Discussion
According to our results, LCI values appear to significantly vary during
the course of a pulmonary exacerbation in people with CF as an important
tool to monitor response to antibiotic therapy. In particular, we
demonstrate a significant correlation between the gold standard CF lung
function parameter FEV1% and a small airways inhomogeneity index such
as LCI 2.5.
Hatziagorou et al. investigated the use of LCI to assess intravenous
antibiotic treatment response in pulmonary exacerbation with a
significant improvement in most lung function parameters: LCI
(p=0.0001), FEV1% (p=0.05), FEV1 z-score (p=0.033) and FEF25-75
(p=0.046). LCI decreased by a mean of 1.77 lung turnovers with an
average decrease in LCI of 26% (p=0.001) and average increase in FEV1%
of 10.36% (p=0.05)29. These data are more encouraging
than ours but the caseload is much smaller (13 patients).
Our data are more in line with Robinson et al. that reported a LCI2.5
mean decrement of 0.48 lung turnovers with a 3.8% change and with Eef
Vanderhelst that had described a significant decrease of 4.5% among CF
adult patients 23.
We might hypothesize that in the pre-school population there is a
greater variation in LCI post antibiotic treatment, with an average
treatment effect of −15.5% (95% CI −25.4 to −5.6). Interestingly, in
that population no distinction was made between PE requiring oral or IV
therapy 30. In fact, also in our population we notice
a better increase of LCI 2.5 in < 18 years patients, perhaps
mirroring a less pronounced structural and functional lung damage.

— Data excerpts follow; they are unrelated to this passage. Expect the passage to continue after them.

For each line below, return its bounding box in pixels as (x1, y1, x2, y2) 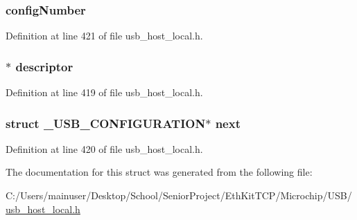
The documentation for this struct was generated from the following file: (6, 165, 313, 179)
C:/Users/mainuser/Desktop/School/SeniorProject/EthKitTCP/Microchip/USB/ (6, 188, 352, 203)
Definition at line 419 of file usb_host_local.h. (6, 85, 203, 100)
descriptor (15, 57, 73, 75)
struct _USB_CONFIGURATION (6, 114, 206, 131)
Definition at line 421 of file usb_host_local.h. (6, 28, 203, 43)
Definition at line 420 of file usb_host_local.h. (6, 141, 203, 156)

As reported in literature, under clinical stability conditions, the
inter-individual variability of LCI was of 16%. Our data suggest the
hypothesis that this variability during PE is reduced for the presence
of inflammation, mucus and increased broncostriction31.
Sacin and Scond are two values that are becoming more studied in
literature, especially Sacin that reflects alveolar functionality,
starting point of lung damage in CF disease. In contrast to Vanderhelst,
our data demonstrate that LCI 2.5 correlates with both Sacin and Scond
emphasizing how much in CF-PE both proximal and distal airways are
affected 23.
In our setting, LCI2.5 and FEV1 are concordant in showing a
statistically significant amelioration of lung function after an IV
antibiotic therapy. Despite its limits, we suggest that LCI may be
adopted as an additional biomarker to assess lung function response to
antibiotic therapy, during a pulmonary exacerbation.

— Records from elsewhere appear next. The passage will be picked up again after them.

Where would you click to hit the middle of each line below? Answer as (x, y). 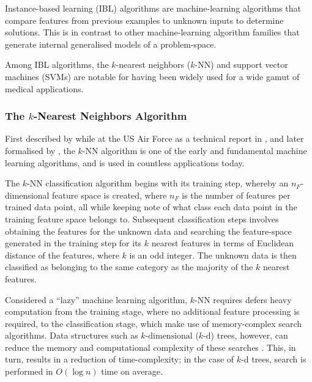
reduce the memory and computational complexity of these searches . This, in (150, 347)
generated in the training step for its (73, 243)
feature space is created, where (110, 195)
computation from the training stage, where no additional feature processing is (152, 311)
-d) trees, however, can (246, 335)
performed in (29, 371)
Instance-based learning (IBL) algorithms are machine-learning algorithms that (153, 8)
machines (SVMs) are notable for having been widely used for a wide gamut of (152, 76)

According our experience, we focuse attention on 4 patients who showed a
greater drop in LCI 2.5 (> 15%) and analyzing their
clinical conditions we try to explain this anomalous trend. One of these
patients had Allergic Bronchopulmonary Aspergillosis, spirometric
indexes improved but LCI value did not respond; one pediatric patient
did not respond probably for her severe anatomic compromission, with TC
confirming severe atelectasis in upper lobe of the right lung. Two adult
women patients from starting to the end of hospitalization preserved
more or less the same spirometric values, including FEF 25-75% for
small airways, despite primary value of LCI 2.5 and secondary
inhomogeneity parameters had a severe worsening.
A major limitation to our study is the lack of a baseline LCI 2.5
assessment due to SARS-CoV-2 pandemic and the routine availability of
Exhalyzer –D in our center only after March, 2020. Among limitations
were the lack of knowledge about aerosol therapy treatment (Dornase
alfa, hypertonic solution, bronchodilators) performed during the
hospitalization for IV antibiotic treatment, and the typology of chest
physiotherapy administered by respiratory therapists.

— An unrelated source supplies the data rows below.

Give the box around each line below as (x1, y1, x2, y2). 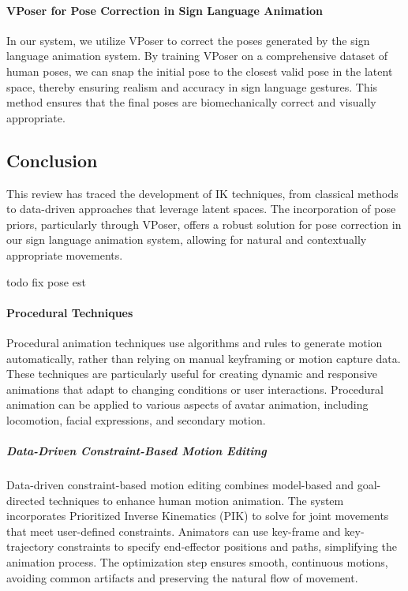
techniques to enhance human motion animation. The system (48, 492, 344, 508)
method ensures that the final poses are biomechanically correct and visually (6, 94, 376, 110)
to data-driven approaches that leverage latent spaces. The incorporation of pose (6, 200, 396, 217)
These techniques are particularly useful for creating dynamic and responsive (6, 365, 378, 382)
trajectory (6, 538, 54, 555)
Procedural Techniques (6, 304, 133, 320)
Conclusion (6, 148, 98, 172)
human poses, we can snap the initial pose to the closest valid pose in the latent (6, 62, 393, 79)
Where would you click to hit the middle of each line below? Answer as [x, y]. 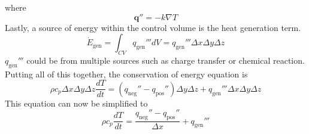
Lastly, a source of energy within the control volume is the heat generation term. [153, 27]
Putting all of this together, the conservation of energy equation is [126, 74]
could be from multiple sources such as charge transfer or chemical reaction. [166, 60]
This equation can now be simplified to [76, 103]
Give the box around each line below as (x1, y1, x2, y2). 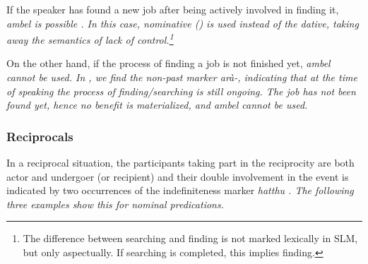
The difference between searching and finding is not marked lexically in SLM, (23, 231, 358, 246)
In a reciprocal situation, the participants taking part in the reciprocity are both (6, 155, 355, 170)
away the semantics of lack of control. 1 (6, 30, 174, 47)
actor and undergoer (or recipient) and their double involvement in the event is (6, 169, 349, 184)
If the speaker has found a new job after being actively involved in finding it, (6, 2, 339, 16)
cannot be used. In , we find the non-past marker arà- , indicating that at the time (6, 70, 357, 85)
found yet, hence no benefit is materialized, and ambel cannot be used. (6, 97, 308, 112)
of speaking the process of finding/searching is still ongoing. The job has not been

Sovrainfections could represent another possible bias factor that
prevented improvements of LCI 2.5 values. Even it was possible that
patients had allergies to intravenous antibiotics and this clinical
aspect could influence value at the end of IV antibiotic treatment.
The variability of LCI response for each patient could be explained by
the different clusters of bronchopulmonary flare-ups in CF adult
patients, as recently reported in the literature, but further studies
are needed to prove this hypothesis 32.
In conclusion, our study shows that LCI is a valid tool to monitor
antibiotic responses in PE in CF in the same way as the FEV1%, with the
advantages of being easy to perform especially in pediatric population.
We can assume that LCI will be used in conjunction with the clinic, to
be evaluated halfway through the antibiotic cycle to make any treatment
implementations or total changes.
Future long-term studies are needed to confirm these findings.